Of the first of these impulses: Campos is possessed of the Whitmanian desire to 'contain multitudes'. Critics have noted how 'Whitman's influence is apparent in part in the sheer vitality of these poems, in the zest for experience which they express.' Indeed Campos has in many respects outdone his precursor in 'containing multitudes': it seems that the entire cosmos is not enough for him to 'contain'. After chanting all the places, all the ports, all the sights he's seen.... 'Of all this,' he remarks, 'which is so much, is nothing next to what I want.'

One of the poet's constant preoccupations is that of identity: he does not know who he is. The problem, it seems, is not that he doesn't know what to be; on the contrary: he wants to be too much, everything; short of achieving this he despairs. Unlike Caeiro, who asks nothing of life, he asks too much. In his poetic meditation 'Tobacco Shop' he asks:

How should I know what I'll be, I who don't know what I am?
Be what I think? But I think of being so many things!

Campos can be manic-depressive, exultant, violent, dynamic; he quests for nowhere and everywhere at once. His is an agonized doubt at the wasting of life-- at life, everything. For a critic he is 'par excellence the poet appalled by the emptiness of his own existence, lethargic, lacking in will-power, seeking inspiration, or at all events finding it, in semi-conscious states, in the twilight world between waking and sleeping, in dreams and in drunkenness.'

Fernando Pessoa-himself

The poet is a faker
Who's so good at his act
He even fakes the pain
Of pain he feels in fact

--Fernando Pessoa-himself: Autopsychography

'Fernando Pessoa-himself' is not the 'real' Fernando Pessoa. Like Caeiro, Reis and Campos-- Pessoa-himself embodies only aspects of the poet. As will be seen Fernando Pessoa's personality is not stamped in any given voice; his personality is diffused through the heteronyms. For this reason 'Fernando Pessoa-himself' stands apart from the poet proper.

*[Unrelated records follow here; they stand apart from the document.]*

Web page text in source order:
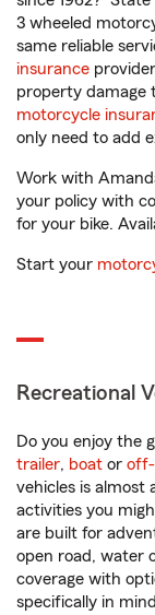
3 wheeled
same reliable
insurance
property damage
motorcycle
only need to add
Work with
your policy with
for your bike.
Start your
Recreational
Do you enjoy the
trailer, boat or off-
vehicles is almost
activities you
are built for
open road, water
coverage with
specifically in

In reading the poetry of Pessoa-himself we shall realize that he shares many essential affinities with his peers, Caeiro and Campos in particular. Lines crop up in his poems that may as well be ascribed to Campos or Caeiro. It is useful to keep this in mind as we read this exposition.

The critic Leland Guyer sums up Pessoa-himself: "the poetry of the orthonymic Fernando Pessoa normally possesses a measured, regular form and appreciation of the musicality of verse. It takes on intellectual issues, and it is marked by concern with dreams, the imagination and mystery."

Richard Zenith calls Pessoa-himself '[Pessoa's] most intellectual and analytic poetic persona.' Like Alvaro de Campos, Pessoa-himself was afflicted with an acute identity crisis. Pessoa-himself has been described as indecisive and doubt plagued, as restless. Like Campos he can be melancholic, weary, resigned. The strength of Pessoa-himself's poetry rests in his ability to suggest a sense of loss; of sorrow for what can never be.

A constant theme in Pessoa's poetry is Tedio, or Tedium. The dictionary defines this word simply as 'a condition of being tedious; tediousness or boredom.' This definition does not sufficiently encompass the peculiar brand of tedium experienced by Pessoa-himself. His is more than simple boredom: it is a world weariness and disgust with life; a sense of the finality of failure; of the impossibility of having anything to want.

'The impossibility of having anything to want': this is Tedio for Pessoa-himself. It is one thing to have nothing to do or want, but to be deprived even of this...is tedium. Kierkegaard tells how if asked to choose between the two; between a perpetual state of boredom, or eternal bodily pain; he would choose--eternal bodily pain. Pessoa-himself, I believe, would undoubtedly concur with the melancholy Dane.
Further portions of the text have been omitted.